Work item: Using the listing below, return every line that includes "name".

Records for the exercise:
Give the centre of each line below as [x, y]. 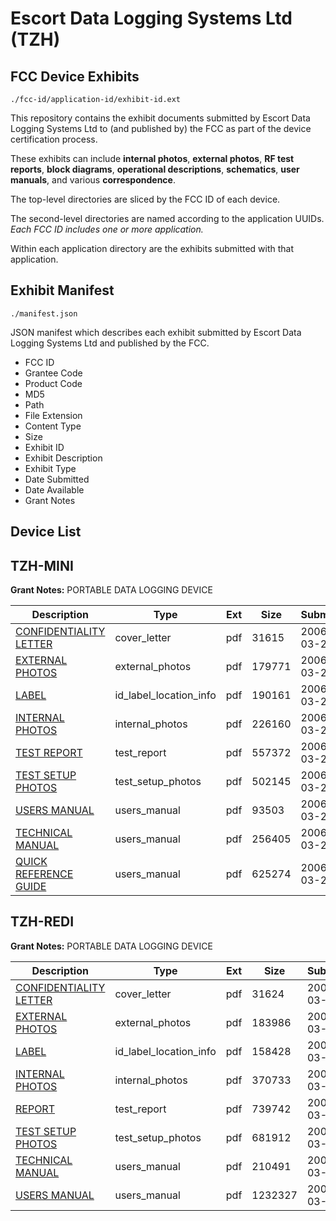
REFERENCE [44, 874]
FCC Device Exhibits [75, 76]
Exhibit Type [50, 468]
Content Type [53, 426]
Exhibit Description [63, 458]
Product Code [53, 383]
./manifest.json [44, 313]
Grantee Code [53, 373]
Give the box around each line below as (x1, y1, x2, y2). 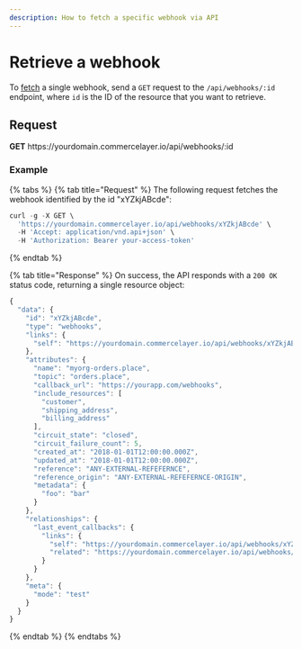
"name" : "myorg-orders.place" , (32, 364, 151, 374)
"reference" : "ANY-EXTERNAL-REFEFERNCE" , (32, 464, 191, 473)
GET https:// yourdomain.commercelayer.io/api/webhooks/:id (9, 141, 234, 152)
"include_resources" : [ (32, 389, 123, 398)
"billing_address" (41, 414, 111, 423)
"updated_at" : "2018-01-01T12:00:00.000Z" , (32, 455, 200, 464)
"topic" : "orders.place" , (32, 373, 130, 382)
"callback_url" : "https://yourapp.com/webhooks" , (32, 380, 223, 390)
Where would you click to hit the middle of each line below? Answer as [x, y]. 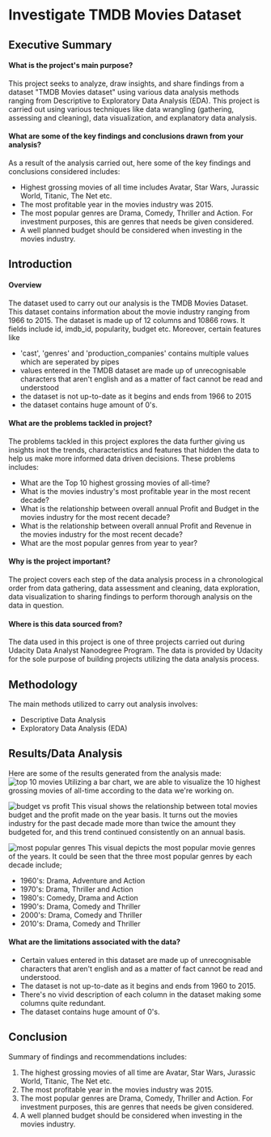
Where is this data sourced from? [66, 624]
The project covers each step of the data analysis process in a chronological [136, 579]
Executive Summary [60, 45]
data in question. [36, 605]
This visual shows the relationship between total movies [165, 806]
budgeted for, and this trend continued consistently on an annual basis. [127, 832]
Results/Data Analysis [66, 754]
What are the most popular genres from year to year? [109, 543]
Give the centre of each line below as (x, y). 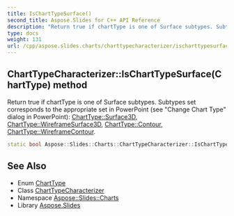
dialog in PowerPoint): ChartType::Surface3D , (72, 116)
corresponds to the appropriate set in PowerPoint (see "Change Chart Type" (117, 109)
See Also (27, 166)
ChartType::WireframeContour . (52, 131)
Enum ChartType (41, 183)
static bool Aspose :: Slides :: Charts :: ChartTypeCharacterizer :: (101, 144)
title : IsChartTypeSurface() (49, 14)
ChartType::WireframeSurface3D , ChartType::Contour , (85, 124)
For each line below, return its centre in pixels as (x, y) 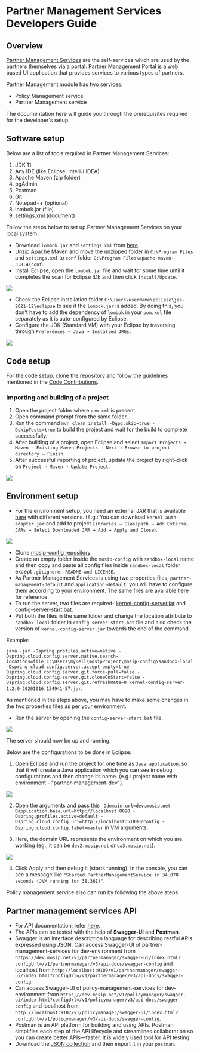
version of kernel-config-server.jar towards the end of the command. (102, 629)
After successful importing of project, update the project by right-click (101, 460)
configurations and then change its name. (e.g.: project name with (96, 776)
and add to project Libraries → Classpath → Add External (117, 523)
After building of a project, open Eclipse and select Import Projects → (101, 442)
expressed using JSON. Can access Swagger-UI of (78, 944)
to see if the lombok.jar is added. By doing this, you (120, 306)
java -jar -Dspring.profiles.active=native (61, 651)
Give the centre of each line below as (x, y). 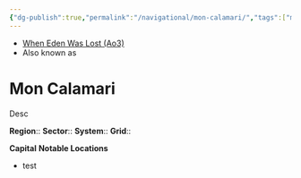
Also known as (49, 52)
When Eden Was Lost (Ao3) (73, 43)
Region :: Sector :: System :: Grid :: (70, 131)
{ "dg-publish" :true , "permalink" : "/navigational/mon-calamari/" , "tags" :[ (148, 17)
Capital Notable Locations (59, 148)
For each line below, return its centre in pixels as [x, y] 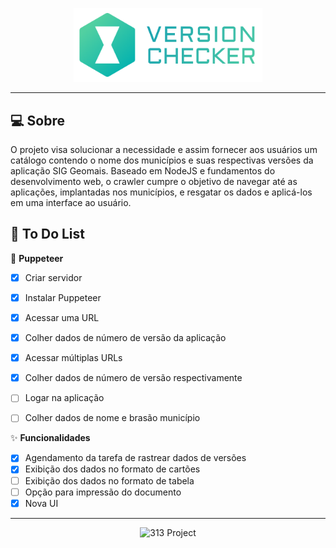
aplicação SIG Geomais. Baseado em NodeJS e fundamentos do [143, 171]
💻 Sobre [37, 120]
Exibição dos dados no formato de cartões [112, 469]
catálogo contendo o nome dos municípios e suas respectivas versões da [162, 160]
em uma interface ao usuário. [71, 203]
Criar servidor [53, 277]
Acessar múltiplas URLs [73, 358]
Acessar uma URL [62, 318]
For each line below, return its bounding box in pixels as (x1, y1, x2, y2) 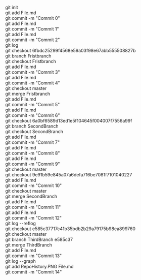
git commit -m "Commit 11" (5, 204, 61, 210)
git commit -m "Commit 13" (5, 253, 62, 259)
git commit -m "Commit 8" (5, 150, 60, 156)
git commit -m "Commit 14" (5, 269, 62, 275)
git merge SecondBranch (5, 193, 57, 199)
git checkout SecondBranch (5, 129, 63, 134)
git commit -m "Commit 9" (5, 161, 60, 167)
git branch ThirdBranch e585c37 (5, 236, 73, 242)
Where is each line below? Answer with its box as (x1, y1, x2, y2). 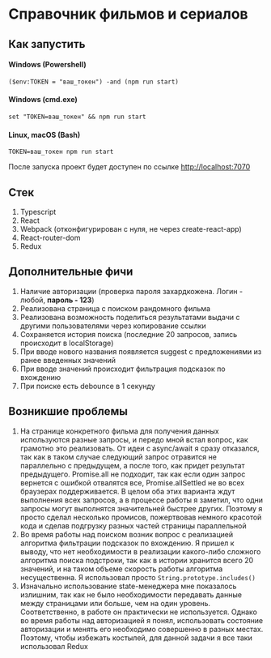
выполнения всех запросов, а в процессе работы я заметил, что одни (19, 495, 263, 505)
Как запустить (8, 37, 86, 51)
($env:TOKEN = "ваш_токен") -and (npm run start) (8, 78, 180, 86)
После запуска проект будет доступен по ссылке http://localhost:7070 (8, 162, 251, 172)
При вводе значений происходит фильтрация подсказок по (19, 364, 226, 374)
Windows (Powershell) (8, 60, 87, 70)
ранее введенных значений (19, 355, 116, 365)
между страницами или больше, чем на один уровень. (19, 598, 211, 608)
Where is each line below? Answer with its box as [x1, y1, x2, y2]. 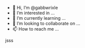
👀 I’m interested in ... [12, 10, 55, 16]
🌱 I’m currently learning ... [12, 15, 66, 21]
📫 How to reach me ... [12, 26, 59, 32]
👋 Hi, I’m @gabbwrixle [12, 5, 58, 10]
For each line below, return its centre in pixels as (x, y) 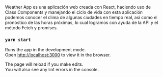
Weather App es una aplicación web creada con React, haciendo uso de (78, 7)
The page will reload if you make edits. (44, 64)
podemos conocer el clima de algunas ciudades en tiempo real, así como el (81, 17)
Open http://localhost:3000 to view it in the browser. (58, 55)
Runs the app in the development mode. (45, 50)
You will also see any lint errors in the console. (52, 70)
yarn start (18, 39)
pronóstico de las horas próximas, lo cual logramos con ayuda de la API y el (81, 22)
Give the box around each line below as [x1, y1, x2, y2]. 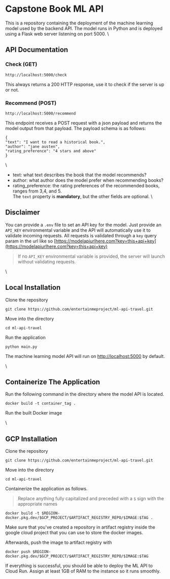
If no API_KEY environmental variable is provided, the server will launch [17, 253, 165, 259]
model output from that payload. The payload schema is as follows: [5, 125, 146, 131]
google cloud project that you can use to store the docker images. [5, 530, 143, 536]
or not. [5, 87, 19, 93]
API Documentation [5, 45, 69, 54]
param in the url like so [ [5, 238, 56, 244]
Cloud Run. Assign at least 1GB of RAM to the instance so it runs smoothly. [5, 568, 161, 574]
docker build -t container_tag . [5, 401, 76, 406]
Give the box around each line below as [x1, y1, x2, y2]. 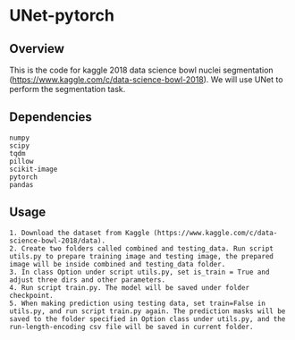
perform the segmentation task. [9, 84, 126, 94]
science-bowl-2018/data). [9, 236, 105, 245]
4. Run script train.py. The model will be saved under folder [9, 283, 250, 292]
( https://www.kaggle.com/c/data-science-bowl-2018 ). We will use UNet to [9, 74, 283, 85]
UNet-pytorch [9, 5, 114, 26]
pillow [9, 157, 34, 166]
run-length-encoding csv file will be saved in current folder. [9, 322, 254, 331]
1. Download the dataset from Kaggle [9, 228, 150, 237]
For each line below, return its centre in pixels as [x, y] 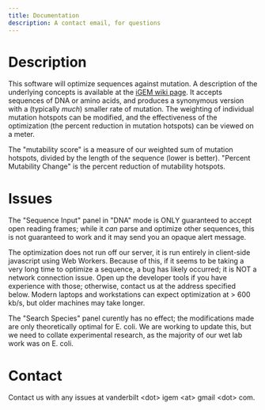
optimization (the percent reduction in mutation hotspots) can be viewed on [131, 126]
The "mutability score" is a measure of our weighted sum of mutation [121, 150]
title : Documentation [44, 15]
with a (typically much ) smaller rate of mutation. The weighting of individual [131, 109]
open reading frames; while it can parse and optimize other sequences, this [131, 229]
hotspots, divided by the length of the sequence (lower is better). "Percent [129, 158]
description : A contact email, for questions [84, 23]
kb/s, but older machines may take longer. [77, 303]
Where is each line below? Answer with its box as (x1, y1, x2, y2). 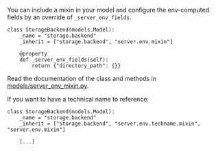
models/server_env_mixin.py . (7, 82, 89, 90)
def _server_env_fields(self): (19, 56, 109, 63)
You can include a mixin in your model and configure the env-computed (7, 6, 210, 14)
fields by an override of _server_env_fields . (7, 13, 132, 21)
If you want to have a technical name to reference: (7, 95, 149, 103)
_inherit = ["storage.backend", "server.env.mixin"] (19, 38, 173, 45)
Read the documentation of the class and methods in (7, 75, 156, 82)
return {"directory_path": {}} (32, 62, 121, 69)
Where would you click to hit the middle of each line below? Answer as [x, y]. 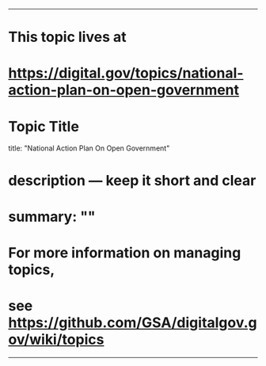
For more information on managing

Answer for this exercise:
"name" : "myorg-orders.place" , (32, 364, 151, 374)
configurations and then change its name. (e.g.: project name with (96, 776)
If you want to have a technical name to reference: (7, 95, 149, 103)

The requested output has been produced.